Non-retriable responses (401, 403, 404) clear the retry state immediately. Retriable responses (5xx, network errors) schedule a retry with backoff.

## SaaS circuit breaker

The edge maintains a circuit breaker for SaaS connectivity:

| State | Trigger | Behaviour |
|---|---|---|
| `CLOSED` | Normal | All SaaS calls proceed |
| `OPEN` | 5 consecutive failures | SaaS calls suppressed; edge continues with cached bundle |
| `HALF_OPEN` | 30 s after opening | One probe call allowed |
| `CLOSED` | 2 successes in HALF_OPEN | Returns to normal |

When the circuit is open, the edge continues enforcing the last known bundle. The `fairvisor_saas_reachable` metric is set to `0`.

## Clock skew detection

If `|local_time − server_time| > 10 seconds`, the edge sets `clock_skew_suspected: true` in subsequent event flushes. This is informational — enforcement is not affected.

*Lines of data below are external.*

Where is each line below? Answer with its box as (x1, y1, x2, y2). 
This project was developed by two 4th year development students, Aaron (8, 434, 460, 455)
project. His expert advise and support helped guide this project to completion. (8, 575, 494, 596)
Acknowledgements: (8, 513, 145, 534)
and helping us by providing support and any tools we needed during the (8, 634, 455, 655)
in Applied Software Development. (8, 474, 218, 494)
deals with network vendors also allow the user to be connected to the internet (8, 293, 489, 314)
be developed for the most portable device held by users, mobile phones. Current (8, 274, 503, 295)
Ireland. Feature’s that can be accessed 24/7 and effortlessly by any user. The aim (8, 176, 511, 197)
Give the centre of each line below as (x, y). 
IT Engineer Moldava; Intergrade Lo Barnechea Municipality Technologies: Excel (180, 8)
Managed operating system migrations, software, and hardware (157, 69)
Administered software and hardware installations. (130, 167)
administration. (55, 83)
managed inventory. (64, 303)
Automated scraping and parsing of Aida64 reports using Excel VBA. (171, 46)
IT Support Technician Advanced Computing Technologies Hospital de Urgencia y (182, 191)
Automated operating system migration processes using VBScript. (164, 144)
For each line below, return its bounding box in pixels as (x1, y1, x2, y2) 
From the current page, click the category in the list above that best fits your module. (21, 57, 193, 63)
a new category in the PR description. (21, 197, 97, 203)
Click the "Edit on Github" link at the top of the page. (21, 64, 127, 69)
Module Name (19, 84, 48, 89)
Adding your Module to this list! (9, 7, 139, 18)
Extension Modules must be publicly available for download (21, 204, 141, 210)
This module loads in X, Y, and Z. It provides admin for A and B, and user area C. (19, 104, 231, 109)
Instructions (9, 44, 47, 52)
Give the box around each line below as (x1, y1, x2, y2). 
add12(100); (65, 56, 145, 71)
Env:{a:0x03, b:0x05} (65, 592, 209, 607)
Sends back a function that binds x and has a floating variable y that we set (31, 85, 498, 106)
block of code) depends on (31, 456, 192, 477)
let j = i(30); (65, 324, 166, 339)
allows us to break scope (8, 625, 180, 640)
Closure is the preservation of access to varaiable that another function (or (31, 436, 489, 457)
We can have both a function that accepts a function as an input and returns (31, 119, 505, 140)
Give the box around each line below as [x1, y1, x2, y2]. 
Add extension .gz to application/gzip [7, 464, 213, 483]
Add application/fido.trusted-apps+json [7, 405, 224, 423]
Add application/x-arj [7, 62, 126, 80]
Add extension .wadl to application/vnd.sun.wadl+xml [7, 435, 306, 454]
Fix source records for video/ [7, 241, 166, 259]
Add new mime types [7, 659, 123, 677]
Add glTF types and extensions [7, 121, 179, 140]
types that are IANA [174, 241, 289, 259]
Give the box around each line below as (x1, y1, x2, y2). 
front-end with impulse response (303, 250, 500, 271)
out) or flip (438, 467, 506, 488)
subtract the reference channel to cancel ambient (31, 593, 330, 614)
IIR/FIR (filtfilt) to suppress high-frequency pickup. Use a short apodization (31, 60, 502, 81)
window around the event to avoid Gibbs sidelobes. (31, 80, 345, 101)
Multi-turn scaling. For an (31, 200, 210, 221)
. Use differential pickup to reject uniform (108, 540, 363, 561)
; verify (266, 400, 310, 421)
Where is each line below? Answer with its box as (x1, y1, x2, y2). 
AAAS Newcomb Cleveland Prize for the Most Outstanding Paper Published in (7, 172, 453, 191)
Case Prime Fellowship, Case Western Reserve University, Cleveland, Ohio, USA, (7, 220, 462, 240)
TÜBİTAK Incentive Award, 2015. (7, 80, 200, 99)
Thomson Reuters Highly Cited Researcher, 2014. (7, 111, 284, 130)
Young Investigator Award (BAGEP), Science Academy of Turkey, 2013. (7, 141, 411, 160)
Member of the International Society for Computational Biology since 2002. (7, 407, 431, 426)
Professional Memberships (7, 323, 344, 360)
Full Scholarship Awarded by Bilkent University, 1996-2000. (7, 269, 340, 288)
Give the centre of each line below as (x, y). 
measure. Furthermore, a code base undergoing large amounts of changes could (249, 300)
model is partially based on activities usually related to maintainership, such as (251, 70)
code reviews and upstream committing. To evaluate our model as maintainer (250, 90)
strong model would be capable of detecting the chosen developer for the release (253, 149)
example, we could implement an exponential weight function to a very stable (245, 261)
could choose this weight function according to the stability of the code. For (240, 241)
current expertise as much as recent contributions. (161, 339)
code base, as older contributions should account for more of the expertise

## Security considerations

- `FAIRVISOR_EDGE_TOKEN` is sent as a Bearer token on every SaaS request. Rotate it from the Fairvisor dashboard.
- The config bundle can optionally be signed. If a signing key is configured, the edge rejects bundles that fail signature verification.
- Bundle versioning is monotonically increasing — the edge rejects a bundle with a lower version than the current one.

## Graceful shutdown behavior

On worker shutdown, the edge attempts to flush buffered SaaS events before exit.

- Runtime sets `worker_shutdown_timeout` to `35s`.
- Shutdown handler calls SaaS `flush_events()` before final worker termination.
- If the process is hard-killed before graceful timeout, in-memory buffered events may be lost.

Operational recommendation: use termination grace period of at least 35 seconds for SaaS-connected deployments.